Work to complete →
Write out, word for word and with no pictures, each line below from the one containing "was done. [5, 138, 27, 144]" through the one containing "[Back to Model", both included, and no other line.

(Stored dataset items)
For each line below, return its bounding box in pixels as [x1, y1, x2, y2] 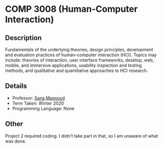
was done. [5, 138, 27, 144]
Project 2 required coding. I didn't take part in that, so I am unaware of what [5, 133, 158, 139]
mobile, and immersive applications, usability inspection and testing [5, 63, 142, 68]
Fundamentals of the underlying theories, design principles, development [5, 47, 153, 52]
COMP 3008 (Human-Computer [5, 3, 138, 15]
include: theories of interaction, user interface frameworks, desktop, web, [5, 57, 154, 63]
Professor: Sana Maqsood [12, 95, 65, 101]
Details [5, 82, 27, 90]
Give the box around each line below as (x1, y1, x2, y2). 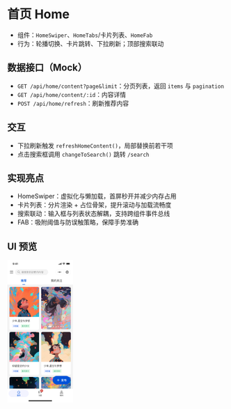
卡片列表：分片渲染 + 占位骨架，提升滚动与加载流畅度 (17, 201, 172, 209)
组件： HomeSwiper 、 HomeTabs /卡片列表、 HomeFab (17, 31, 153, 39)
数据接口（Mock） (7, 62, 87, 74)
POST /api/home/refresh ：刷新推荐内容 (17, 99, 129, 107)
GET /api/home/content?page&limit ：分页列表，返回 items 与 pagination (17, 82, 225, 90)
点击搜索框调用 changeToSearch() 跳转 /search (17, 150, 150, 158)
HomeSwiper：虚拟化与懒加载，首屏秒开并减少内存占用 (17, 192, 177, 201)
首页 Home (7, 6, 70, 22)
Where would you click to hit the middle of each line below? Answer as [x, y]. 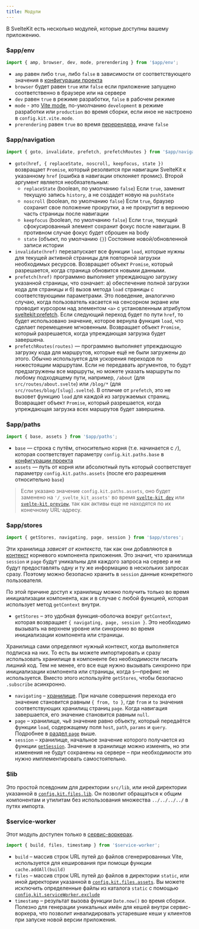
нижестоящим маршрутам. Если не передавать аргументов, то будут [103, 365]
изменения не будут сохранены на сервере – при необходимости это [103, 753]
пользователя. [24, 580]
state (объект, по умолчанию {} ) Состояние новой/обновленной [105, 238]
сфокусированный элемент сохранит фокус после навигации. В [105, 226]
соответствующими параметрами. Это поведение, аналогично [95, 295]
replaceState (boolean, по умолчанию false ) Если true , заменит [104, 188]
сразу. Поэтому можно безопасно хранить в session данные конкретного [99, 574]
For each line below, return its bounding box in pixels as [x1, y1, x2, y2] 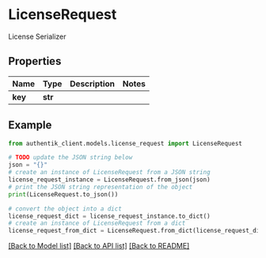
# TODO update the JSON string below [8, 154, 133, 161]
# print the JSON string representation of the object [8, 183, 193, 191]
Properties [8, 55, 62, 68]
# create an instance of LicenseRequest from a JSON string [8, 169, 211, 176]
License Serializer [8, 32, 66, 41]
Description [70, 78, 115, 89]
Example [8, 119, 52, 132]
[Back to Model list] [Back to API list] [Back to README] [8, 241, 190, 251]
...
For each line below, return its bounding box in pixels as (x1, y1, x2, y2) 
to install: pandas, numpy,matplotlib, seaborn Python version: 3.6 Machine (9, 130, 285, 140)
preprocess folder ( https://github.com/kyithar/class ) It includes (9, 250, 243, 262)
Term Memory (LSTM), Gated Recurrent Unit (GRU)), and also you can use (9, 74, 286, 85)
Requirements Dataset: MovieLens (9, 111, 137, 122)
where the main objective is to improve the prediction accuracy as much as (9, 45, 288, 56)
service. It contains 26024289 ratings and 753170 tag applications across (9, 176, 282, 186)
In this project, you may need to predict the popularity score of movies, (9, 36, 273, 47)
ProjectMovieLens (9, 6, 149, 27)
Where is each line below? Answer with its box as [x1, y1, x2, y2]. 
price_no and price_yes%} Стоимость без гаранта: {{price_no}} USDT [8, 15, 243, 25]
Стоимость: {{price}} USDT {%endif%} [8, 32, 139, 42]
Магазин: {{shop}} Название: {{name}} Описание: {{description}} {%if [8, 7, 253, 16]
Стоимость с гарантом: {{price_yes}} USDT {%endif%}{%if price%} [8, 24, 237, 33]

Output for this exercise →
was done. [5, 138, 27, 144]
Project 2 required coding. I didn't take part in that, so I am unaware of what [5, 133, 158, 139]
mobile, and immersive applications, usability inspection and testing [5, 63, 142, 68]
Fundamentals of the underlying theories, design principles, development [5, 47, 153, 52]
COMP 3008 (Human-Computer [5, 3, 138, 15]
include: theories of interaction, user interface frameworks, desktop, web, [5, 57, 154, 63]
Professor: Sana Maqsood [12, 95, 65, 101]
Details [5, 82, 27, 90]
Give the box around each line below as (x1, y1, x2, y2). 
卡片列表：分片渲染 + 占位骨架，提升滚动与加载流畅度 (17, 201, 172, 209)
组件： HomeSwiper 、 HomeTabs /卡片列表、 HomeFab (17, 31, 153, 39)
数据接口（Mock） (7, 62, 87, 74)
POST /api/home/refresh ：刷新推荐内容 (17, 99, 129, 107)
GET /api/home/content?page&limit ：分页列表，返回 items 与 pagination (17, 82, 225, 90)
点击搜索框调用 changeToSearch() 跳转 /search (17, 150, 150, 158)
HomeSwiper：虚拟化与懒加载，首屏秒开并减少内存占用 (17, 192, 177, 201)
首页 Home (7, 6, 70, 22)
Where would you click to hit the middle of each line below? Answer as [x, y]. 
нижестоящим маршрутам. Если не передавать аргументов, то будут [103, 365]
изменения не будут сохранены на сервере – при необходимости это [103, 753]
пользователя. [24, 580]
state (объект, по умолчанию {} ) Состояние новой/обновленной [105, 238]
сфокусированный элемент сохранит фокус после навигации. В [105, 226]
соответствующими параметрами. Это поведение, аналогично [95, 295]
replaceState (boolean, по умолчанию false ) Если true , заменит [104, 188]
сразу. Поэтому можно безопасно хранить в session данные конкретного [99, 574]
For each line below, return its bounding box in pixels as [x1, y1, x2, y2] 
# TODO update the JSON string below [8, 154, 133, 161]
# print the JSON string representation of the object [8, 183, 193, 191]
Properties [8, 55, 62, 68]
# create an instance of LicenseRequest from a JSON string [8, 169, 211, 176]
License Serializer [8, 32, 66, 41]
Description [70, 78, 115, 89]
Example [8, 119, 52, 132]
[Back to Model list] [Back to API list] [Back to README] [8, 241, 190, 251]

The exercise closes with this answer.